CONTEXT: while setting parameter "synchronized_standby_slots" to

"a1,b1"

parallel worker

I see the same behaviour for default_table_access_method and
default_tablespace. For example, see failure cases:
postgres=# Alter system set default_table_access_method='missing';
ERROR: invalid value for parameter "default_table_access_method":
"missing"
DETAIL: Table access method "missing" does not exist.

postgres=# SET parallel_setup_cost=0;
SET
postgres=# SET parallel_tuple_cost=0;
SET
postgres=# Set min_parallel_table_scan_size to 0; SET postgres=# select *
from pg_namespace;
ERROR: invalid value for parameter "default_table_access_method":
"missing"
DETAIL: Table access method "missing" does not exist.
CONTEXT: while setting parameter "default_table_access_method" to
"missing"
parallel worker

OTOH, there is no ERROR on reload or restart.

It is fair to argue that invalid GUC values should be ignored in certain cases like
parallel query but we should have the same solution for other similar
parameters as well.

As for the synchronized_standby_slots, we can follow the behavior similar to
check_synchronous_standby_names and just give parsing ERRORs.
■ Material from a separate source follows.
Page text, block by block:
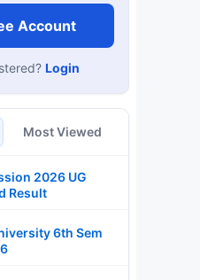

Any
non-existent slot related errors can be given when that parameter is later used.

I agree. For synchronized_standby_slots, I think it is acceptable to report only
parsing errors, because slots could be dropped even after validating the slot
existence during GUC loading. Additionally, we would report WARNINGs for
non-existent slots during the wait function anyway (e.g., in
StandbySlotsHaveCaughtup()).

Best Regards,
Hou zj

#8Fujii Masao
masao.fujii@gmail.com
In reply to: Zhijie Hou (Fujitsu) (#7)
Re: issue with synchronized_standby_slots

On Tue, Sep 9, 2025 at 2:39 PM Zhijie Hou (Fujitsu)
<houzj.fnst@fujitsu.com> wrote:

I agree. For synchronized_standby_slots, I think it is acceptable to report only
parsing errors, because slots could be dropped even after validating the slot
existence during GUC loading. Additionally, we would report WARNINGs for
non-existent slots during the wait function anyway (e.g., in
StandbySlotsHaveCaughtup()).

+1, to also address the issue I reported upthread.

As I understand it, only the walsender and the slot sync worker actually
use synchronized_standby_slots. But in the current code, all processes check
for slot existence via the GUC check hook, which wastes cycles. The proposed
change would eliminate that overhead.

Regards,

--
Fujii Masao

#9Rahila Syed
rahilasyed90@gmail.com
In reply to: Amit Kapila (#6)
Re: issue with synchronized_standby_slots

Hi,

As for the synchronized_standby_slots, we can follow the behavior

similar to check_synchronous_standby_names and just give parsing
ERRORs. Any non-existent slot related errors can be given when that
parameter is later used.

--

Please find attached a patch that implements this. I will work on adding a
test for it.

Thank you,
Rahila Syed

Attachments:

0001-Remove-the-validation-from-the-GUC-check-hook.patchapplication/octet-stream; name=0001-Remove-the-validation-from-the-GUC-check-hook.patchDownload+0-37
#10Ashutosh Sharma
ashu.coek88@gmail.com
In reply to: Rahila Syed (#9)
Re: issue with synchronized_standby_slots

On Wed, Sep 10, 2025 at 3:33 PM Rahila Syed <rahilasyed90@gmail.com> wrote:

Hi,

As for the synchronized_standby_slots, we can follow the behavior
similar to check_synchronous_standby_names and just give parsing
ERRORs. Any non-existent slot related errors can be given when that
parameter is later used.

--

Please find attached a patch that implements this. I will work on adding a test for it.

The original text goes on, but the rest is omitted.